A Comprehensive Survey of Recommender Systems Based on Deep Learning (2023). Good catalog of deep-learning recommendation settings, especially if you want a wider taxonomy after reading the core deep chapters.
Graph Learning based Recommender Systems: A Review (2021). Useful when graph-based message passing, neighborhood propagation, and graph-enhanced collaborative filtering are central to your method selection.

11.5 Sequential, session-based, and decision-oriented surveys

A Survey on Session-based Recommender Systems (2022).

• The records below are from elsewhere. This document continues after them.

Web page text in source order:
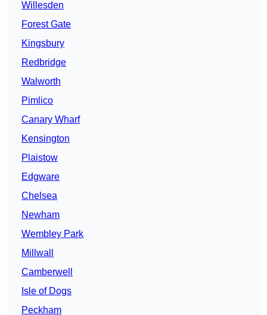
Willesden
Forest Gate
Kingsbury
Redbridge
Walworth
Pimlico
Canary Wharf
Kensington
Plaistow
Edgware
Chelsea
Newham
Wembley Park
Millwall
Camberwell
Isle of Dogs
Peckham
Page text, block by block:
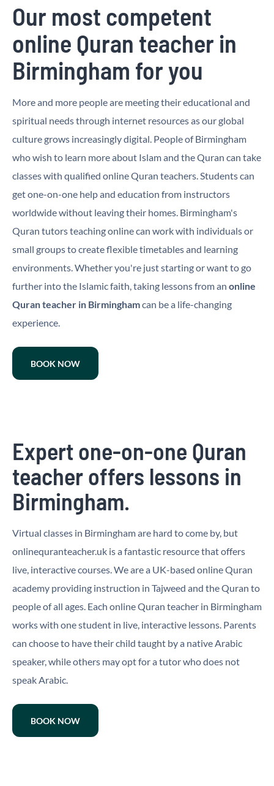
Our most competent
online Quran teacher in
Birmingham for you
More and more people are meeting their educational and
spiritual needs through internet resources as our global
culture grows increasingly digital. People of Birmingham
who wish to learn more about Islam and the Quran can take
classes with qualified online Quran teachers. Students can
get one-on-one help and education from instructors
worldwide without leaving their homes. Birmingham's
Quran tutors teaching online can work with individuals or
small groups to create flexible timetables and learning
environments. Whether you're just starting or want to go
further into the Islamic faith, taking lessons from an online
Quran teacher in Birminghamcan be a life-changing
experience.
BOOK NOW
Expert one-on-one Quran
teacher offers lessons in
Birmingham.
Virtual classes in Birmingham are hard to come by, but
onlinequranteacher.uk is a fantastic resource that offers
live, interactive courses. We are a UK-based online Quran
academy providing instruction in Tajweed and the Quran to
people of all ages. Each online Quran teacher in Birmingham
works with one student in live, interactive lessons. Parents
can choose to have their child taught by a native Arabic
speaker, while others may opt for a tutor who does not
speak Arabic.
BOOK NOW
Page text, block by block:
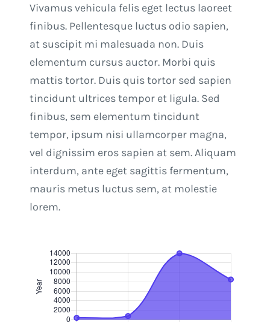
Vivamus vehicula felis eget lectus laoreet
finibus. Pellentesque luctus odio sapien,
at suscipit mi malesuada non. Duis
elementum cursus auctor. Morbi quis
mattis tortor. Duis quis tortor sed sapien
tincidunt ultrices tempor et ligula. Sed
finibus, sem elementum tincidunt
tempor, ipsum nisi ullamcorper magna,
vel dignissim eros sapien at sem. Aliquam
interdum, ante eget sagittis fermentum,
mauris metus luctus sem, at molestie
lorem.
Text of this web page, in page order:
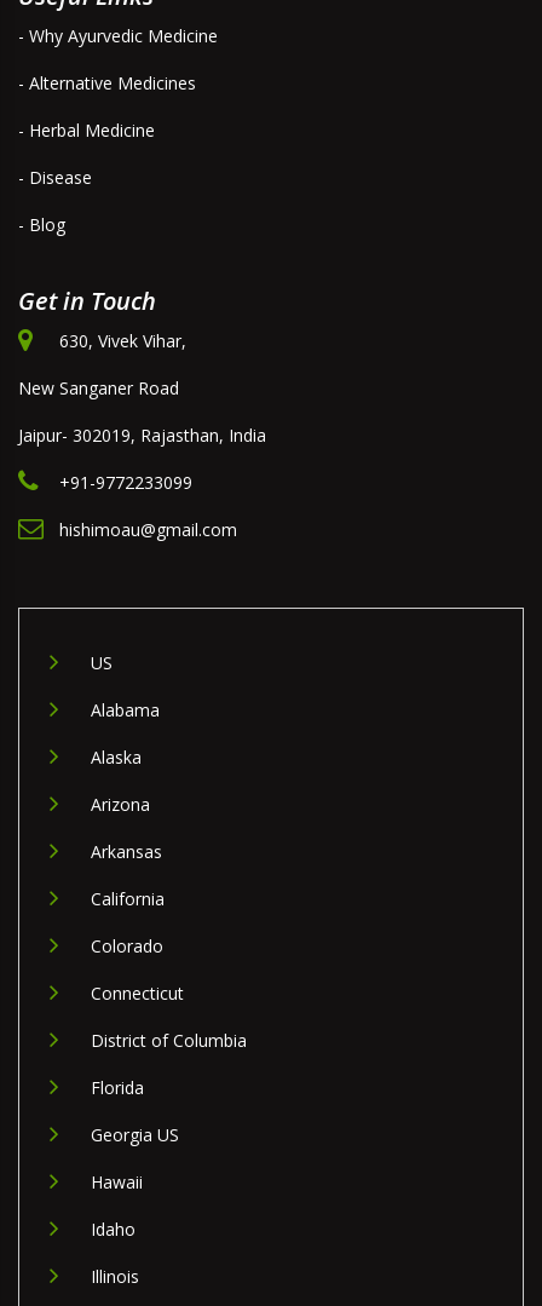
- Why Ayurvedic Medicine
- Alternative Medicines
- Herbal Medicine
- Disease
- Blog
Get in Touch
630, Vivek Vihar,
New Sanganer Road
Jaipur- 302019, Rajasthan, India
+91-9772233099
hishimoau@gmail.com
US
Alabama
Alaska
Arizona
Arkansas
California
Colorado
Connecticut
District of Columbia
Florida
Georgia US
Hawaii
Idaho
Illinois
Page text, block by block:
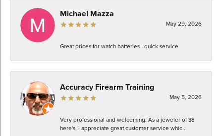
Michael Mazza
May 29, 2026
Great prices for watch batteries - quick service
Accuracy Firearm Training
May 5, 2026
Very professional and welcoming. As a jeweler of 38
here's, I appreciate great customer service whic...
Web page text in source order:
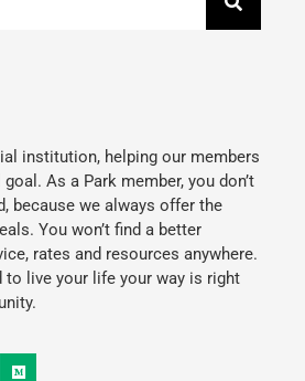
institution, helping our members
As a Park member, you don’t
because we always offer the
You won’t find a better
rates and resources anywhere.
to live your life your way is right
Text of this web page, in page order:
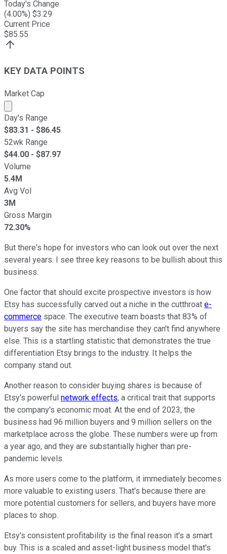
Today's Change
(4.00%) $3.29
Current Price
$85.55
KEY DATA POINTS
Market Cap
Market cap calculated using publicly traded shares
Day's Range
$83.31 - $86.45
52wk Range
$44.00 - $87.97
Volume
5.4M
Avg Vol
3M
Gross Margin
72.30%
But there's hope for investors who can look out over the next
several years. I see three key reasons to be bullish about this
business.
One factor that should excite prospective investors is how
Etsy has successfully carved out a niche in the cutthroat e-
commerce space. The executive team boasts that 83% of
buyers say the site has merchandise they can't find anywhere
else. This is a startling statistic that demonstrates the true
differentiation Etsy brings to the industry. It helps the
company stand out.
Another reason to consider buying shares is because of
Etsy's powerful network effects, a critical trait that supports
the company's economic moat. At the end of 2023, the
business had 96 million buyers and 9 million sellers on the
marketplace across the globe. These numbers were up from
a year ago, and they are substantially higher than pre-
pandemic levels.
As more users come to the platform, it immediately becomes
more valuable to existing users. That's because there are
more potential customers for sellers, and buyers have more
places to shop.
Etsy's consistent profitability is the final reason it's a smart
buy. This is a scaled and asset-light business model that's
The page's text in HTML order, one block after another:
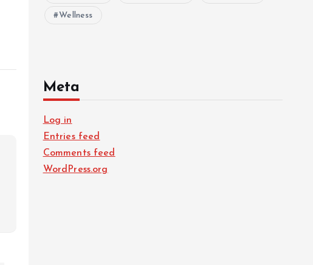
Wellness
Meta
Log in
Entries feed
Comments feed
WordPress.org
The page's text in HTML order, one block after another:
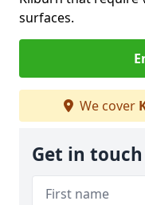
surfaces.
We cover
Get in touch
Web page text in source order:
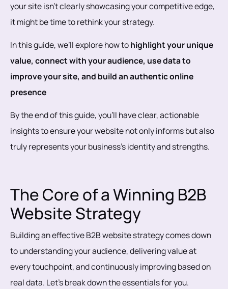
your site isn’t clearly showcasing your competitive edge,
it might be time to rethink your strategy.
In this guide, we’ll explore how tohighlight your unique
value, connect with your audience, use data to
improve your site, and build an authentic online
presence
By the end of this guide, you’ll have clear, actionable
insights to ensure your website not only informs but also
truly represents your business’s identity and strengths.
The Core of a Winning B2B
Website Strategy
Building an effective B2B website strategy comes down
to understanding your audience, delivering value at
every touchpoint, and continuously improving based on
real data. Let’s break down the essentials for you.
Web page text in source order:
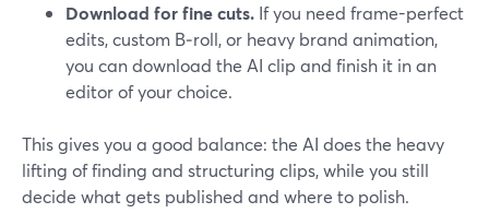
Download for fine cuts. If you need frame-perfect
edits, custom B‑roll, or heavy brand animation,
you can download the AI clip and finish it in an
editor of your choice.
This gives you a good balance: the AI does the heavy
lifting of finding and structuring clips, while you still
decide what gets published and where to polish.
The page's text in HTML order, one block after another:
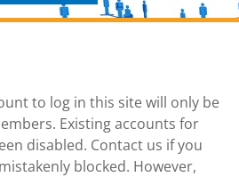
to log in this site will only be
Existing accounts for
disabled. Contact us if you
blocked. However,
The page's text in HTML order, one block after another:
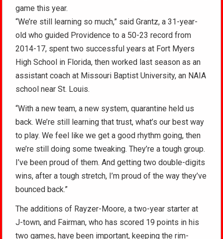
game this year.
“We’re still learning so much,” said Grantz, a 31-year-
old who guided Providence to a 50-23 record from
2014-17, spent two successful years at Fort Myers
High School in Florida, then worked last season as an
assistant coach at Missouri Baptist University, an NAIA
school near St. Louis.
“With a new team, a new system, quarantine held us
back. We’re still learning that trust, what’s our best way
to play. We feel like we get a good rhythm going, then
we’re still doing some tweaking. They’re a tough group.
I’ve been proud of them. And getting two double-digits
wins, after a tough stretch, I’m proud of the way they’ve
bounced back.”
The additions of Rayzer-Moore, a two-year starter at
J-town, and Fairman, who has scored 19 points in his
two games, have been important, keeping the rim-
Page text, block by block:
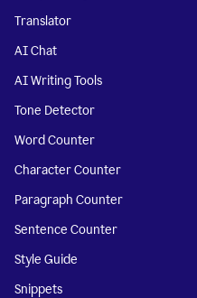
Translator
AI Chat
AI Writing Tools
Tone Detector
Word Counter
Character Counter
Paragraph Counter
Sentence Counter
Style Guide
Snippets
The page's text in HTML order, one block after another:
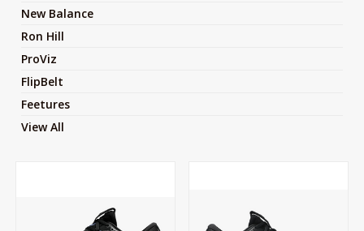
New Balance
Ron Hill
ProViz
FlipBelt
Feetures
View All
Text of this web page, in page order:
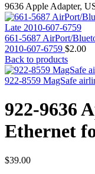
DRIVE
MAC
MAC
MAC
Macbook
optical drive
9636 Apple Adapter,
661-5687 AirPort/
2010-607-6759 $2.00
Back to products
922-8559 MagSafe
922-9636
Ethernet
$39.00
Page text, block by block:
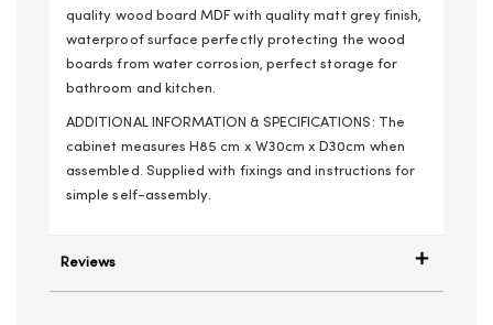
quality wood board MDF with quality matt grey finish,
waterproof surface perfectly protecting the wood
boards from water corrosion, perfect storage for
bathroom and kitchen.
ADDITIONAL INFORMATION & SPECIFICATIONS: The
cabinet measures H85 cm x W30cm x D30cm when
assembled. Supplied with fixings and instructions for
simple self-assembly.
Reviews
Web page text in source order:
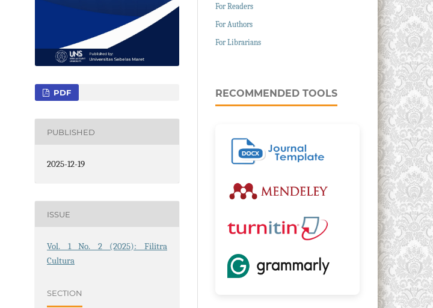
PDF
PUBLISHED
2025-12-19
ISSUE
Vol. 1 No. 2 (2025): Filitra
Cultura
SECTION
For Readers
For Authors
For Librarians
RECOMMENDED TOOLS
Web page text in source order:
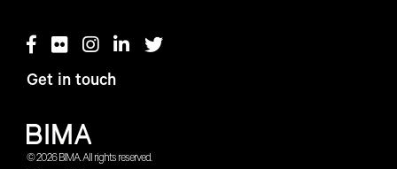
© 2026 BIMA. All rights reserved.
Get in touch
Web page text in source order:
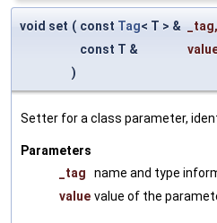
void set ( const Tag< T > & _tag,
const T &
)
Setter for a class parameter,
Parameters
_tag
name and type
value value of the
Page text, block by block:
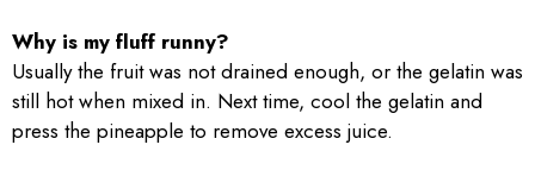
Why is my fluff runny?
Usually the fruit was not drained enough, or the gelatin was
still hot when mixed in. Next time, cool the gelatin and
press the pineapple to remove excess juice.
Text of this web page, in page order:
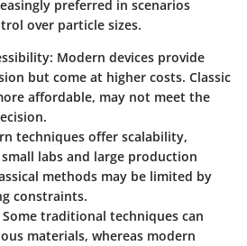
preferred in scenarios
over particle sizes.
Modern devices provide
but come at higher costs. Classic
affordable, may not meet the
techniques offer scalability,
labs and large production
methods may be limited by
constraints.
Some traditional techniques can
materials, whereas modern
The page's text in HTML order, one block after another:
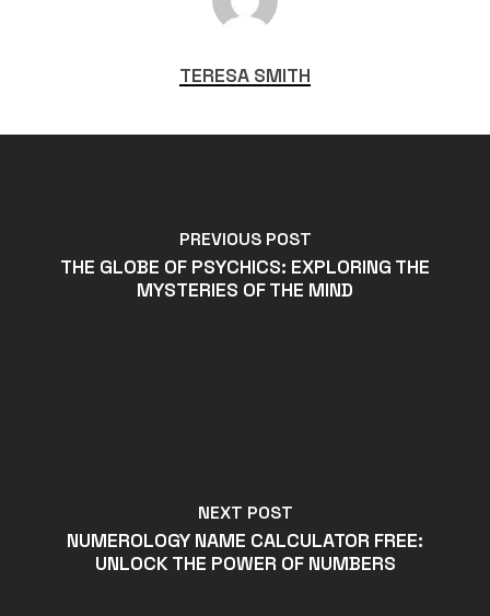
TERESA SMITH
PREVIOUS POST
THE GLOBE OF PSYCHICS: EXPLORING THE
MYSTERIES OF THE MIND
NEXT POST
NUMEROLOGY NAME CALCULATOR FREE:
UNLOCK THE POWER OF NUMBERS
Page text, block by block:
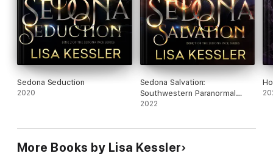
Sedona Seduction
2020
Sedona Salvation:
Southwestern Paranormal
Romance with Shifters,
2022
More Books by Lisa Kessler
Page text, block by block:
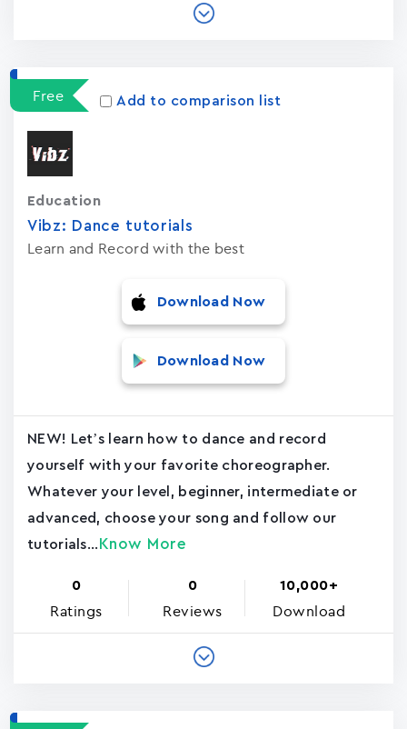
Free Add to comparison list
Vibz: Dance tutorials
Learn and Record with the best
Education
Download Now
Download Now
NEW! Let’s learn how to dance and record
yourself with your favorite choreographer.
Whatever your level, beginner, intermediate or
advanced, choose your song and follow our
tutorials... Know More
0
Ratings
0
Reviews
10,000+
Download
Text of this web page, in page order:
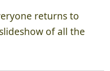
returns to
of all the
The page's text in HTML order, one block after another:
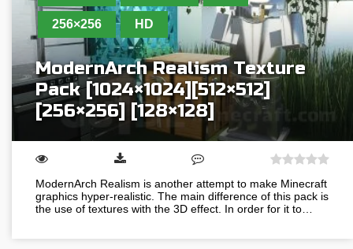
256×256 HD
ModernArch Realism Texture
Pack [1024×1024][512×512]
[256×256] [128×128]
ModernArch Realism is another attempt to make Minecraft
graphics hyper-realistic. The main difference of this pack is
the use of textures with the 3D effect. In order for it to…
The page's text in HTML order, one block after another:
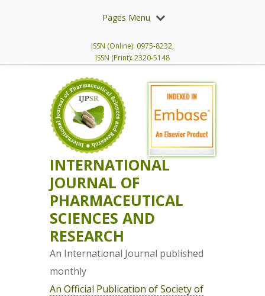
Pages Menu
ISSN (Online): 0975-8232,
ISSN (Print): 2320-5148
INTERNATIONAL
JOURNAL OF
PHARMACEUTICAL
SCIENCES AND
RESEARCH
An International Journal published
monthly
An Official Publication of Society of
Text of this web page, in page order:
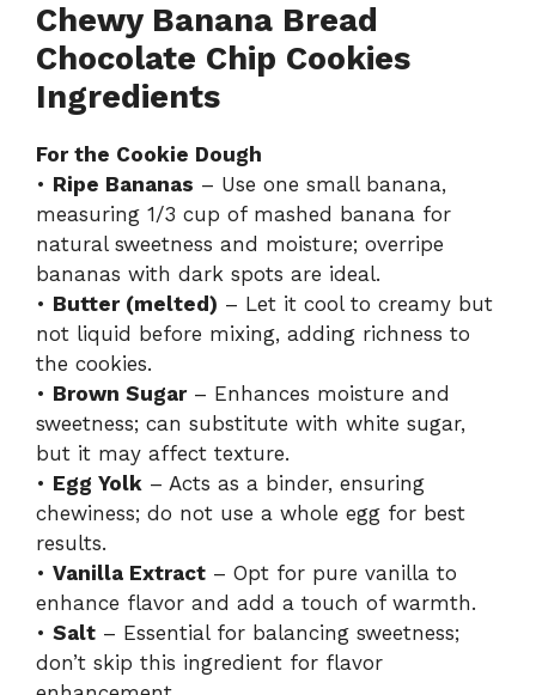
Chewy Banana Bread
Chocolate Chip Cookies
Ingredients
For the Cookie Dough
• Ripe Bananas – Use one small banana,
measuring 1/3 cup of mashed banana for
natural sweetness and moisture; overripe
bananas with dark spots are ideal.
• Butter (melted) – Let it cool to creamy but
not liquid before mixing, adding richness to
the cookies.
• Brown Sugar– Enhances moisture and
sweetness; can substitute with white sugar,
but it may affect texture.
• Egg Yolk – Acts as a binder, ensuring
chewiness; do not use a whole egg for best
results.
• Vanilla Extract – Opt for pure vanilla to
enhance flavor and add a touch of warmth.
• Salt – Essential for balancing sweetness;
don’t skip this ingredient for flavor
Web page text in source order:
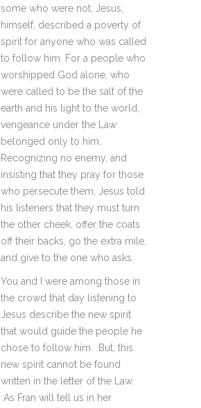
some who were not, Jesus,
himself, described a poverty of
spirit for anyone who was called
to follow him. For a people who
worshipped God alone, who
were called to be the salt of the
earth and his light to the world,
vengeance under the Law
belonged only to him.
Recognizing no enemy, and
insisting that they pray for those
who persecute them, Jesus told
his listeners that they must turn
the other cheek, offer the coats
off their backs, go the extra mile,
and give to the one who asks.
You and I were among those in
the crowd that day listening to
Jesus describe the new spirit
that would guide the people he
chose to follow him. But, this
new spirit cannot be found
written in the letter of the Law.
As Fran will tell us in her
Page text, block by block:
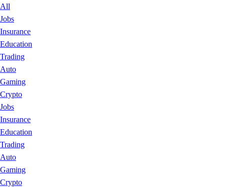
All
Jobs
Insurance
Education
Trading
Auto
Gaming
Crypto
Jobs
Insurance
Education
Trading
Auto
Gaming
Crypto
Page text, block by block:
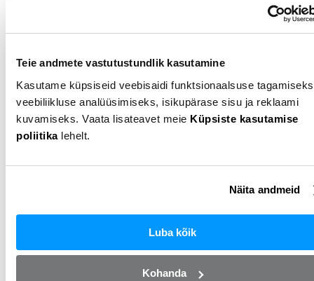
Teie andmete vastutustundlik kasutamine
Kasutame küpsiseid veebisaidi funktsionaalsuse
veebiliikluse analüüsimiseks, isikupärase sisu ja reklaami
kuvamiseks. Vaata lisateavet meie Küpsiste kasutamise
poliitikalehelt.
Näita andmeid
Luba kõik
Kohanda
2006Petrol2.0lManual322 000km
26 €
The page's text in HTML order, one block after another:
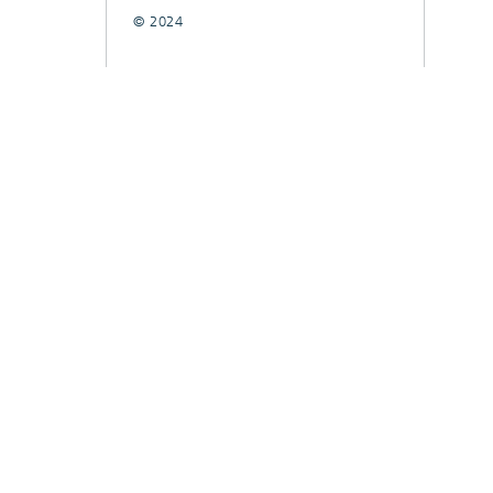
© 2024
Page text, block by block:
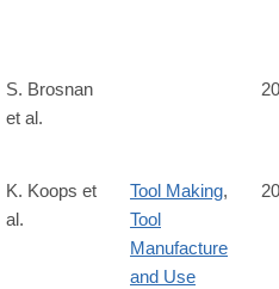
25324394
S. Brosnan
et al.
25315798
K. Koops et
al.
Tool Making,
Tool
Manufacture
and Use
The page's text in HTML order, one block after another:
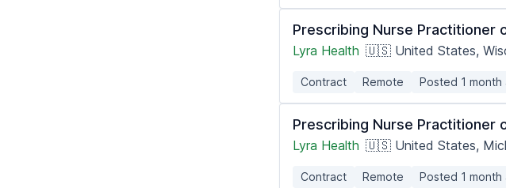
Prescribing Nurse Practitioner
Lyra Health 🇺🇸 United States,
Contract Remote Posted 1 month
Prescribing Nurse Practitioner
Lyra Health 🇺🇸 United States,
Contract Remote Posted 1 month
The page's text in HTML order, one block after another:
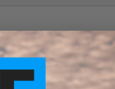
pistols
of your GBB pistol
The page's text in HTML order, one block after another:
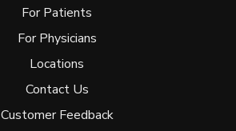
For Patients
For Physicians
Locations
Contact Us
Customer Feedback
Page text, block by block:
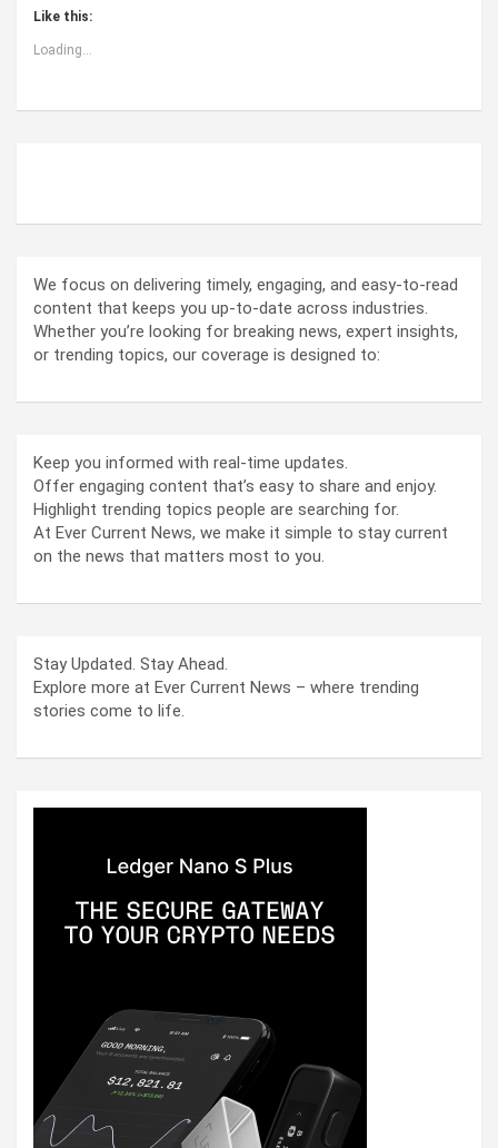
Like this:
Loading...
We focus on delivering timely, engaging, and easy-to-read
content that keeps you up-to-date across industries.
Whether you’re looking for breaking news, expert insights,
or trending topics, our coverage is designed to:
Keep you informed with real-time updates.
Offer engaging content that’s easy to share and enjoy.
Highlight trending topics people are searching for.
At Ever Current News, we make it simple to stay current
on the news that matters most to you.
Stay Updated. Stay Ahead.
Explore more at Ever Current News – where trending
stories come to life.
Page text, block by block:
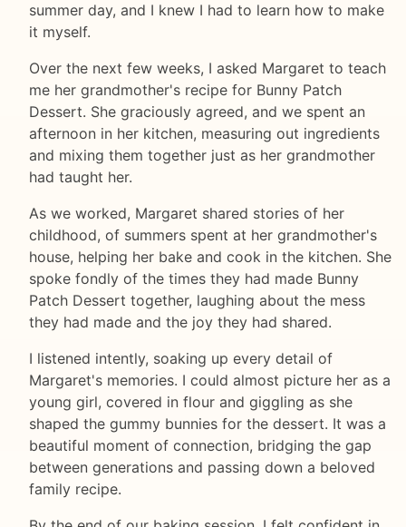
summer day, and I knew I had to learn how to make
it myself.
Over the next few weeks, I asked Margaret to teach
me her grandmother's recipe for Bunny Patch
Dessert. She graciously agreed, and we spent an
afternoon in her kitchen, measuring out ingredients
and mixing them together just as her grandmother
had taught her.
As we worked, Margaret shared stories of her
childhood, of summers spent at her grandmother's
house, helping her bake and cook in the kitchen. She
spoke fondly of the times they had made Bunny
Patch Dessert together, laughing about the mess
they had made and the joy they had shared.
I listened intently, soaking up every detail of
Margaret's memories. I could almost picture her as a
young girl, covered in flour and giggling as she
shaped the gummy bunnies for the dessert. It was a
beautiful moment of connection, bridging the gap
between generations and passing down a beloved
family recipe.
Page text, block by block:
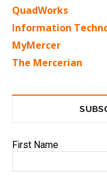
QuadWorks
Information
MyMercer
The Mercerian
First Name
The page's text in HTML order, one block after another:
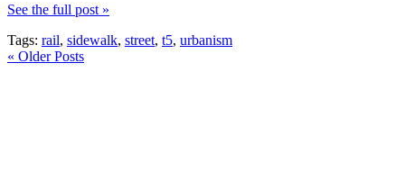
See the full post »
Tags: rail, sidewalk, street, t5, urbanism
« Older Posts

This survey focuses on settings where long-run user histories are weak, absent, or less useful than short-horizon intent. It lays out the data structure, problem formulation, and method families for session-based recommendation, including the shift from simple Markov-style methods to GRU-, attention-, and transformer-based models. It is relevant to this handbook because the Explicit vs. Implicit Feedback, Model Families, and Deep Models chapters only introduce sequence-aware recommendation at a high level; this paper is the right follow-on when your product is driven by recency, intent shifts, and within-session behavior.

Reinforcement Learning based Recommender Systems: A Survey (2021). Best for long-horizon optimization, exploration, delayed rewards, and policy-learning formulations of recommendation.

11.6 Responsible and robust recommendation

Bias and Debias in Recommender System: A Survey and Future Directions (2020). This survey is useful because it reframes recommendation quality as partly a data-generation problem rather than only a model-design problem. It catalogs major bias sources such as exposure bias, selection bias, position bias, and popularity bias, then reviews algorithmic and evaluation-side responses. It is relevant to this handbook because many of the production issues discussed in Production Concerns and the evaluation caveats in the ranking chapters become much easier to reason about once you view recommendation pipelines through a bias-and-debias lens.

Fairness and Diversity in Recommender Systems: A Survey (published online in 2024; ACM TIST issue in 2025). Strong choice if your concern is multi-objective ranking quality rather than only relevance or engagement lift.

11.7 Emerging directions

Multimodal Recommender Systems: A Survey (2023; updated 2024). This survey covers recommendation systems that use more than IDs and tabular metadata, such as text, images, audio, and video. It is especially useful for understanding how representation learning changes when item understanding itself becomes a multimodal problem instead of a pure interaction problem. It is relevant to this handbook because it extends the Feature-Rich Recommendation and Deep Models chapters into the part of the field where content understanding and recommendation become tightly coupled.

How Can Recommender Systems Benefit from Large Language Models: A Survey (2025). This survey is a strong next read if you want to understand where LLMs fit into recommendation without collapsing everything into hype. It organizes the space around representation, reasoning, generation, user understanding, and agentic or interactive recommendation settings, while also discussing limits such as latency, hallucination, and evaluation mismatch. It is relevant to this handbook because it helps extend the Deep Models and Production Concerns chapters into the current wave of LLM-assisted retrieval, ranking, explanation, and recommendation workflows.

11.8 Foundational pre-2020 surveys worth keeping

These are older than the 2020+ focus of this section, but they are still worth keeping because they remain useful orientation documents.

Deep Learning based Recommender System: A Survey and New Perspectives (2017; later journal publication in 2019). Still one of the clearest early maps of neural recommender systems.
Deep Learning Based Recommender System: A Survey and New Perspectives (2019). The ACM Computing Surveys publication version of the same work, useful if you prefer the journal reference.
Recommender system application developments: a survey (2015). Older and broader than the rest, but still useful if you want historical perspective on application areas and early design patterns.